Selon HRW, trois anciens officiers du M23, proches de la hiérarchie du mouvement ont rapporté que les plus hauts commandants militaires du M23 s’entretenaient au téléphone et rencontraient régulièrement des officiers supérieurs de l’armée rwandaise. 
 
Parfois, des officiers rwandais venaient à Tshanzu ou à Rumangabo pour rencontrer les chefs du M23, parfois ce sont les dirigeants du M23 qui se rendaient au Rwanda pour des réunions.

Les informations circulant ces derniers jours nous apprennent même que plusieurs officiers rwandais auraient été tués d’autres blessés dans les combats de ces derniers jours, le général rwandais Ibingira compterait parmi les blessés soignés au Rwanda.

« Au cours des 17 dernières années, l’armée rwandaise a à maintes reprises envoyé des troupes dans l’est de la RD Congo et soutenu des forces agissant pour son compte et qui se sont rendues responsables d’exactions et de crimes de guerre», a souligné Daniel Bekele directeur de la division Afrique à HRW. 
 
« Comme dans le passé, le Rwanda nie qu’il soutient le M23, mais les faits sur le terrain contredisent ces démentis.» poursuit-il. Par ailleurs, HRW affirme que, toutes les demandes d’entretien adressées à des responsables gouvernementaux et militaires rwandais sont restées sans réponse de leur part.

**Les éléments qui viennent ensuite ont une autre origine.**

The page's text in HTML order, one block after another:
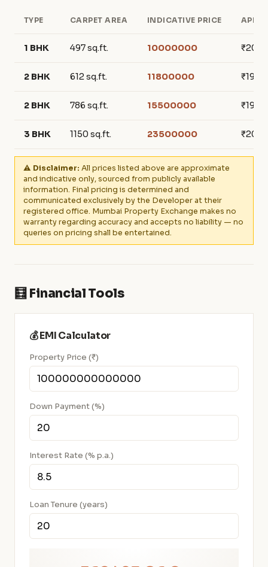
TYPE CARPET AREA INDICATIVE PRICE
1 BHK 497 sq.ft. 10000000
2 BHK 612 sq.ft. 11800000
2 BHK 786 sq.ft. 15500000
3 BHK 1150 sq.ft. 23500000
⚠️ Disclaimer: All prices listed above are approximate
and indicative only, sourced from publicly available
information. Final pricing is determined and
communicated exclusively by the Developer at their
registered office. Mumbai Property Exchange makes no
warranty regarding accuracy and accepts no liability — no
queries on pricing shall be entertained.
🧮 Financial Tools
💰 EMI Calculator
Property Price (₹)
Down Payment (%)
Interest Rate (% p.a.)
Loan Tenure (years)
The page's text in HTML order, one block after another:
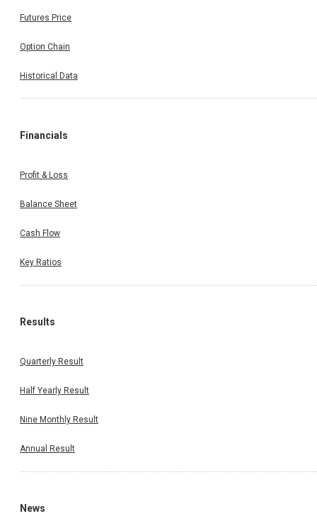
Futures Price
Option Chain
Historical Data
Financials
Profit & Loss
Balance Sheet
Cash Flow
Key Ratios
Results
Quarterly Result
Half Yearly Result
Nine Monthly Result
Annual Result
News
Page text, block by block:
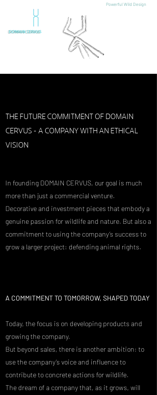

Les Etats-Unis haussent le ton envers le Rwanda

Accusé depuis le début des hostilités à l’est du Congo de ne pas avoir condamné ouvertement le Rwanda, les États-Unis ont adopté ce mardi le 23 juillet, un ton très sévère à l’encontre de Kigali, le sommant de retirer ses troupes de la RDC et de cesser son soutien aux rebelles du M23. 
 
Cet appel qui intervient au lendemain de la publication du rapport de HRW épinglant le Rwanda pour son implication dans la crise congolaise à côté du M23, est une première pour les Etats-Unis. 
 
En effet Washington s’était, jusque-là, contenté d’appeler tous les pays soutenant le M23 à cesser leur appui, sans mentionner les pays en question.

« Nous appelons le Rwanda à cesser immédiatement tout soutien au Mouvement du M23, à retirer son personnel militaire de l’est de la RDC et à respecter ses engagements », a déclaré ce mardi à la presse la porte-parole du département d’État, Jennifer Psaki.

Jennifer Psaki a affirmé qu’il y avait un « ensemble de preuves crédibles » reliant les principaux dirigeants rwandais aux rebelles du M23 qui sèment le chaos à l’est de la RDC.

Pour rappel, dans un rapport de l’ONU le ministre rwandais de la défense, James Kabarebe, est cité comme étant le véritable chef du M23.